By Raquel Jex Forsgren, Yoga Therapist, C-IAYT
Anger. A powerful emotion. Everyone feels anger at some point. We all feel it uniquely. Yet, our bodies experience it nearly identically. Feeling angry is an example of how we create our own suffering because of what we perceive, how we perceive it, and the way we react to it. I’d be remiss saying that ALL feelings of anger are unhealthy. Feeling short episodes of anger periodically are normal and part of being human!
Anger can create a sense of urgency to get something done—to make an important or big life change, such as modifying our lifestyle to manage a disease, losing weight, or leaving an unhealthy relationship or job. The essential ingredient to overall health and wellness is our ability to be self-aware about WHAT we get angry about and HOW we manage that anger.
WHY DO WE GET ANGRY?
We feel we’ve been wronged. Someone does or says something to us and we take it personally. It might be personal, yet most times, it’s not.
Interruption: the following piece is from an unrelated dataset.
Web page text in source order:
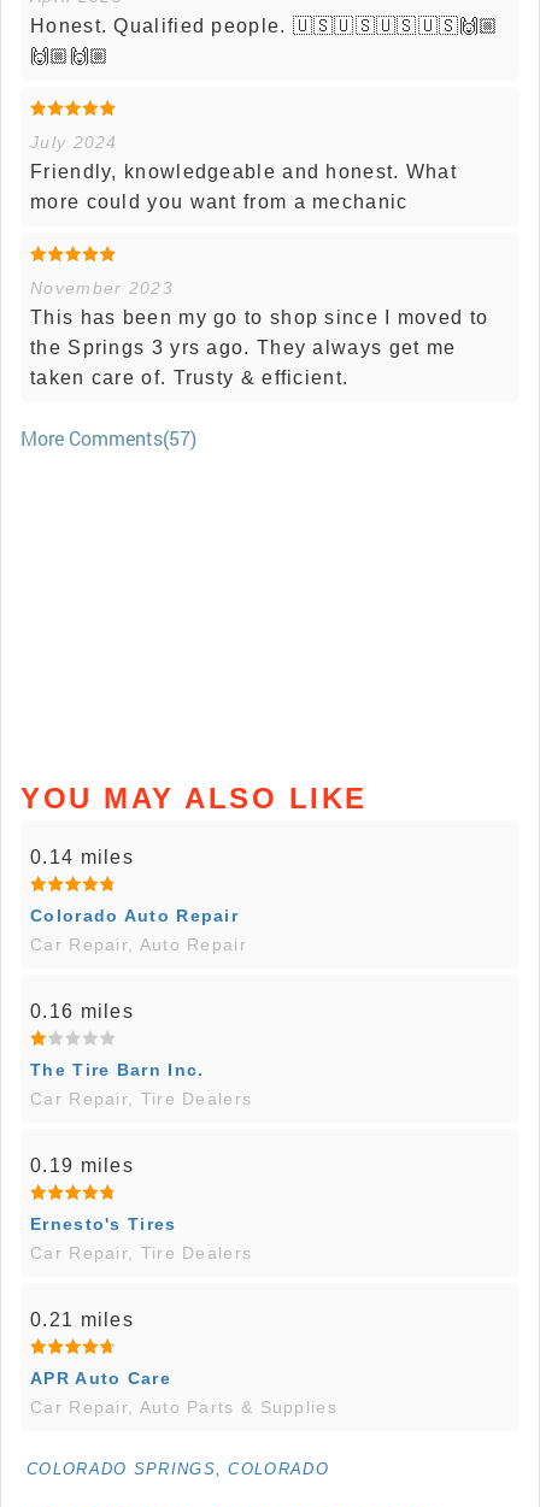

It’s about what that person is going through. Someone cuts us off in traffic—we wave our hands at them thinking that they planned to slam on their brakes or cut us off. In reality, they likely had a fight with someone, or maybe they just lost their job or a loved one.
We are upset with ourselves. We beat ourselves up for what we just did or said. How often have you been angry at yourself for being short with your spouse or child? We chastise ourselves for not being nice enough or for accidentally cutting the person off on the expressway while we were thinking about that fight with our mother earlier that morning. What about a diagnosis with a disease that we have or a family member has? Anger often arises when we can’t control what has happened.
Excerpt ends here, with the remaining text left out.